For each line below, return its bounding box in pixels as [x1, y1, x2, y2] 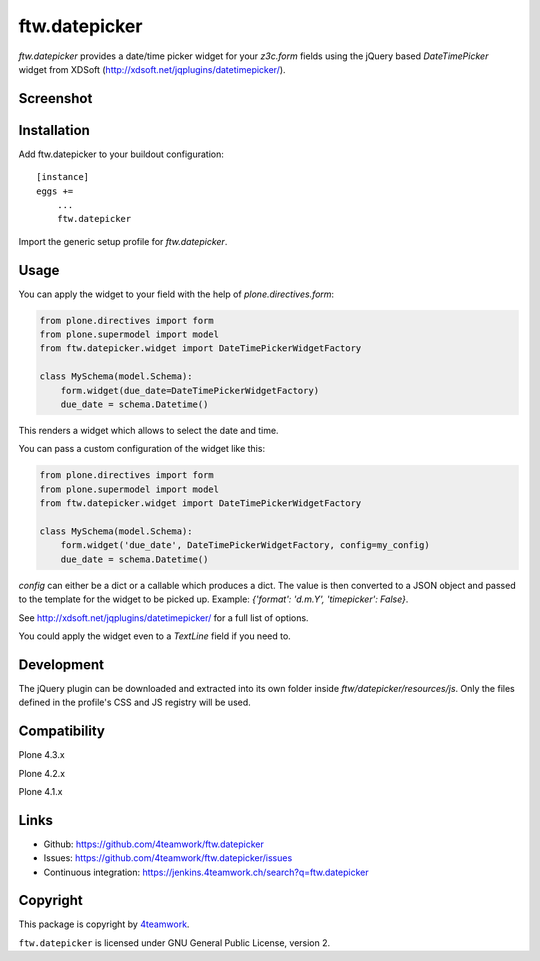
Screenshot [18, 90, 93, 107]
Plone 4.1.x [18, 785, 63, 797]
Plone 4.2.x [18, 767, 65, 779]
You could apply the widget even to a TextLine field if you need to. [18, 630, 292, 642]
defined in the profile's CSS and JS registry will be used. [18, 696, 252, 709]
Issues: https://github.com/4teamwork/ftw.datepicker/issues [43, 852, 293, 864]
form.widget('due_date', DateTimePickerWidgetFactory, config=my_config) [60, 540, 430, 551]
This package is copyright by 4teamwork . [18, 918, 190, 930]
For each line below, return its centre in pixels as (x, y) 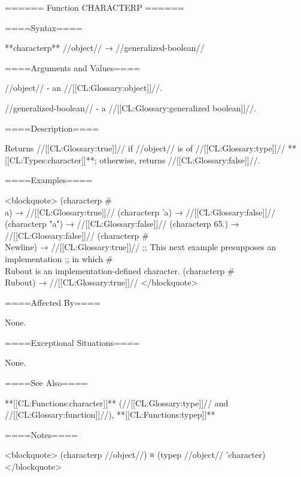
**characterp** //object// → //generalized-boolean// (105, 48)
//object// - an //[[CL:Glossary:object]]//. (84, 88)
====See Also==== (46, 383)
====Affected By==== (53, 302)
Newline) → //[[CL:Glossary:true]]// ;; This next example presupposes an (141, 247)
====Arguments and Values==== (72, 67)
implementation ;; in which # (59, 258)
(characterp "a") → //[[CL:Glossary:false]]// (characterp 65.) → (122, 224)
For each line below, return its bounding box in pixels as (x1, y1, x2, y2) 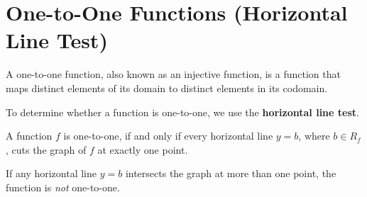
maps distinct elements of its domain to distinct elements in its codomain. (6, 80, 328, 95)
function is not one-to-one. (6, 179, 120, 194)
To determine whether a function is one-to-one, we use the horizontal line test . (6, 104, 359, 119)
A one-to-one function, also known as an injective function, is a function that (6, 67, 341, 81)
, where (298, 128, 330, 143)
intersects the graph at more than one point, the (125, 166, 336, 181)
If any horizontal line (6, 166, 97, 181)
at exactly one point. (97, 142, 188, 157)
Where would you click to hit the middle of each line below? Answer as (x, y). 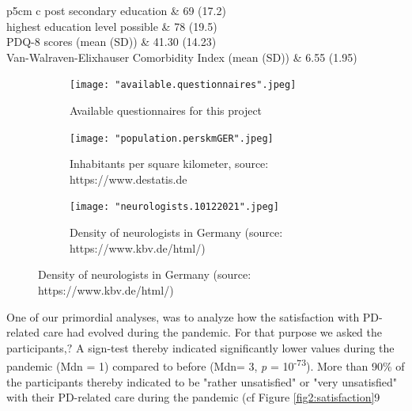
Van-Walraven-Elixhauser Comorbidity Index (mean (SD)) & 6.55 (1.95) (182, 57)
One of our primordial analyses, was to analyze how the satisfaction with (183, 316)
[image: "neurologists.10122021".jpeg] (174, 207)
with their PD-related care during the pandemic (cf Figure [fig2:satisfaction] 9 (193, 397)
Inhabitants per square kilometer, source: (169, 164)
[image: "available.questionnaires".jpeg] (183, 85)
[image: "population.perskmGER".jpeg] (172, 138)
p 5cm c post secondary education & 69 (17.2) (116, 10)
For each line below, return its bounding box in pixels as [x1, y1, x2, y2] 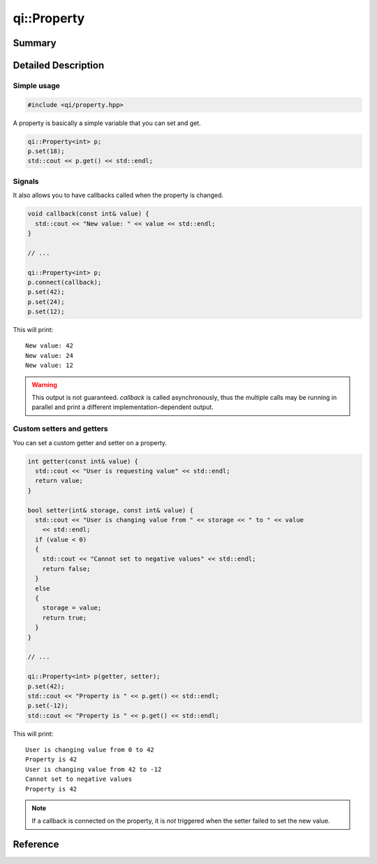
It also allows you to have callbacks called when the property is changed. [13, 191, 223, 199]
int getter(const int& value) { [27, 457, 139, 465]
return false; [42, 565, 91, 573]
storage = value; [42, 604, 102, 612]
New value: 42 [25, 342, 73, 350]
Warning [31, 380, 57, 389]
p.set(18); [27, 147, 65, 155]
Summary [13, 37, 57, 49]
════════
● Task to carry out
Scan the listing for "object" and copy out each line that has it.

● Exercise output
**characterp** //object// → //generalized-boolean// (105, 48)
//object// - an //[[CL:Glossary:object]]//. (84, 88)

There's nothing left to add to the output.